═══ SUPPLIED DATA ═══

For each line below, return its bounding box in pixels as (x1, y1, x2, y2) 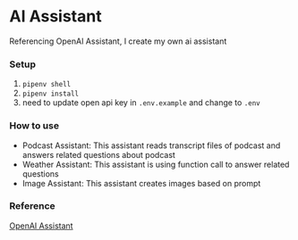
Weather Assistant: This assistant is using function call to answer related (21, 159, 290, 170)
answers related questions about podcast (21, 149, 176, 160)
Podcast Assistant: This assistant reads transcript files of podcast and (21, 140, 281, 151)
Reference (9, 200, 55, 212)
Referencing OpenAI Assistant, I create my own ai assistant (9, 36, 227, 46)
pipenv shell (21, 80, 72, 89)
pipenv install (21, 89, 80, 99)
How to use (9, 120, 60, 132)
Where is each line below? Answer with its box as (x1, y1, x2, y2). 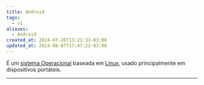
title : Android (6, 8, 45, 15)
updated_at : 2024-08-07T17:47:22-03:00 (6, 43, 107, 49)
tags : (6, 15, 20, 21)
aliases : (6, 25, 29, 32)
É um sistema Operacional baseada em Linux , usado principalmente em (6, 59, 185, 67)
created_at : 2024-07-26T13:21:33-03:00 (6, 37, 107, 43)
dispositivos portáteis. (6, 66, 62, 73)
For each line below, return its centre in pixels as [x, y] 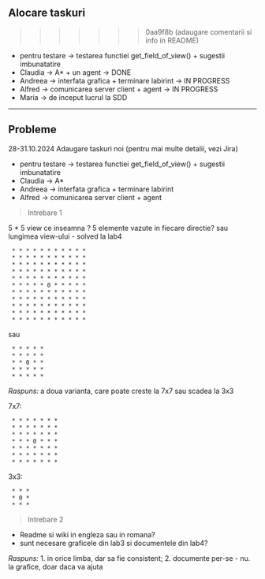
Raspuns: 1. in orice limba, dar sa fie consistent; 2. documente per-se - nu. [129, 558]
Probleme [32, 130]
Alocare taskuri [47, 13]
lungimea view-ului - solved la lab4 [65, 236]
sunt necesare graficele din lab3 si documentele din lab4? [114, 543]
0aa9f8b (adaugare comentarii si [199, 32]
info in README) [172, 40]
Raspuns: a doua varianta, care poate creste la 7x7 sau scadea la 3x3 [121, 391]
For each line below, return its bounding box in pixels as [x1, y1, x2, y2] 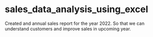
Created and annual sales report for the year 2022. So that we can [5, 20, 145, 26]
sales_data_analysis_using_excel [5, 4, 148, 15]
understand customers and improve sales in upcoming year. [5, 25, 132, 31]
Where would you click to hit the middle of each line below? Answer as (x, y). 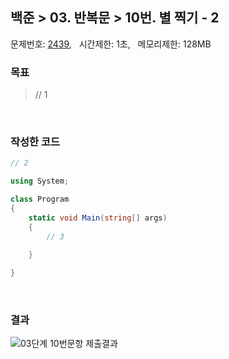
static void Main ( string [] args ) (98, 218)
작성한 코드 (35, 142)
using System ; (40, 181)
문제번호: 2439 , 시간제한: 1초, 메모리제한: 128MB (111, 44)
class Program (40, 199)
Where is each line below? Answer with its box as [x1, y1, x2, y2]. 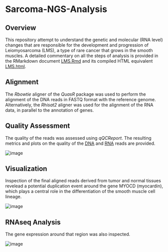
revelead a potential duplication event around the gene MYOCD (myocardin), [5, 183, 163, 189]
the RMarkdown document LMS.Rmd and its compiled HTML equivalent [5, 58, 153, 64]
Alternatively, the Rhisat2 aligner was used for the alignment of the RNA [5, 102, 154, 108]
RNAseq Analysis [5, 218, 61, 226]
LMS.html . [5, 64, 27, 69]
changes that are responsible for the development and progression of [5, 42, 149, 48]
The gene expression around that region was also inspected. [5, 231, 130, 237]
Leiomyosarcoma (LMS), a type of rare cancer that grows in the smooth [5, 48, 153, 53]
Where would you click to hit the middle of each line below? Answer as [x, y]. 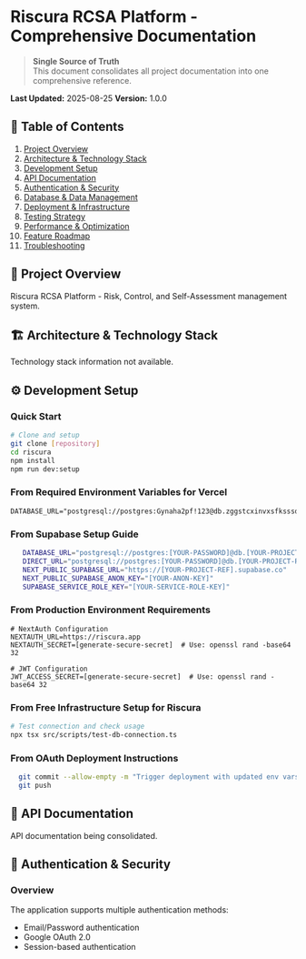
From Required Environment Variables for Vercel [119, 492]
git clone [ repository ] [55, 443]
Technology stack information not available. [92, 362]
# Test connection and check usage [78, 726]
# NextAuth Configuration [59, 629]
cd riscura [31, 452]
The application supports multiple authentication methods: [120, 910]
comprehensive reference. [82, 80]
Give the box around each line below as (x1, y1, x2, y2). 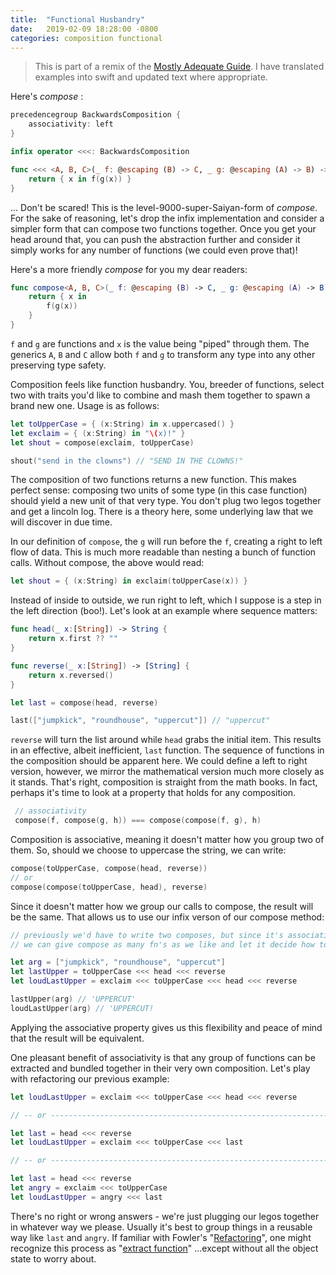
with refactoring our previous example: (10, 1072, 170, 1085)
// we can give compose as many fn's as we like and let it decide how (10, 939, 315, 950)
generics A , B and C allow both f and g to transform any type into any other (10, 348, 316, 360)
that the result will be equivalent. (10, 1032, 145, 1044)
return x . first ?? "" (28, 634, 118, 644)
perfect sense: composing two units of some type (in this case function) (10, 484, 308, 496)
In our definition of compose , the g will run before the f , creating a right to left (10, 536, 323, 548)
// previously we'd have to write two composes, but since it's (10, 930, 284, 940)
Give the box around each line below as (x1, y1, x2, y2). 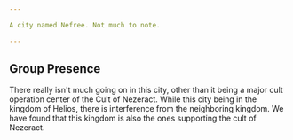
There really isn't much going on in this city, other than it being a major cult (9, 85, 284, 96)
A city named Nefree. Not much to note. (9, 20, 162, 29)
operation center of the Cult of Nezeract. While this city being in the (9, 94, 257, 105)
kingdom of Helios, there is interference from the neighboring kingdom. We (9, 104, 284, 114)
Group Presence (9, 61, 101, 76)
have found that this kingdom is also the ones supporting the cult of (9, 113, 257, 124)
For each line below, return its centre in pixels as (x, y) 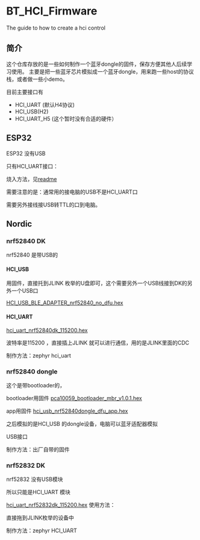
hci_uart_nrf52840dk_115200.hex (47, 330)
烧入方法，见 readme (32, 179)
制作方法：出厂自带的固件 (38, 449)
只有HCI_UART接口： (33, 166)
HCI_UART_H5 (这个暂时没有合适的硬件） (66, 118)
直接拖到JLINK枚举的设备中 (40, 518)
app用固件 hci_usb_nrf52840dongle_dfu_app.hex (67, 411)
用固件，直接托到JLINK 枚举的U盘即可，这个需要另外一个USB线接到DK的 (97, 283)
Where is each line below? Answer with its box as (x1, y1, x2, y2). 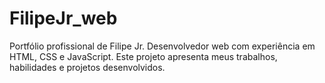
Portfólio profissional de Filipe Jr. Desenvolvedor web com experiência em (9, 40, 316, 52)
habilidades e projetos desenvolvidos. (9, 61, 166, 73)
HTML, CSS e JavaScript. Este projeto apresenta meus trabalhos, (9, 50, 278, 62)
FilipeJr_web (9, 7, 118, 30)
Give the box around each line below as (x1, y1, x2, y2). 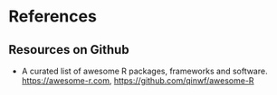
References (8, 6, 97, 27)
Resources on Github (8, 42, 129, 57)
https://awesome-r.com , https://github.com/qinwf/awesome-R (21, 75, 254, 86)
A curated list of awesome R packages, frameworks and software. (21, 65, 268, 76)
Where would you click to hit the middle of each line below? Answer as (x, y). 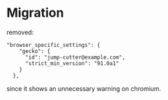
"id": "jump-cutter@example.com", (75, 57)
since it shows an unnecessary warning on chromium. (84, 88)
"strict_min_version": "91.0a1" (72, 63)
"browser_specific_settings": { (53, 45)
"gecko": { (35, 51)
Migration (35, 13)
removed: (20, 32)
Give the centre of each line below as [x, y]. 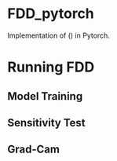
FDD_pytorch [51, 14]
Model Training [45, 96]
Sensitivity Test [46, 123]
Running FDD [51, 67]
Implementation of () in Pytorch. [59, 35]
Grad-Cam [34, 150]
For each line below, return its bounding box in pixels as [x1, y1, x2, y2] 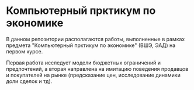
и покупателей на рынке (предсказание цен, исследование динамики [6, 71, 181, 78]
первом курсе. [6, 48, 43, 55]
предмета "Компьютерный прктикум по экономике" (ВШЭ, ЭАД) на [6, 42, 176, 49]
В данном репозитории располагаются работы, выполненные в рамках [6, 35, 185, 42]
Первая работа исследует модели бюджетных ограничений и [6, 59, 161, 66]
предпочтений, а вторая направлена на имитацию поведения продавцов [6, 65, 189, 72]
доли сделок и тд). [6, 77, 53, 85]
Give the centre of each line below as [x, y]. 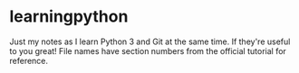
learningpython [69, 17]
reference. [29, 60]
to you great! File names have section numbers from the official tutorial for [148, 50]
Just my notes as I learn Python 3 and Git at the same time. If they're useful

═══

**ABOUT THIS TASK:** Could you return all lines from the data above that contain the string "Raspuns"?

**SOLUTION TO THE EXERCISE:**
Raspuns: 1. in orice limba, dar sa fie consistent; 2. documente per-se - nu. [129, 558]
Raspuns: a doua varianta, care poate creste la 7x7 sau scadea la 3x3 [121, 391]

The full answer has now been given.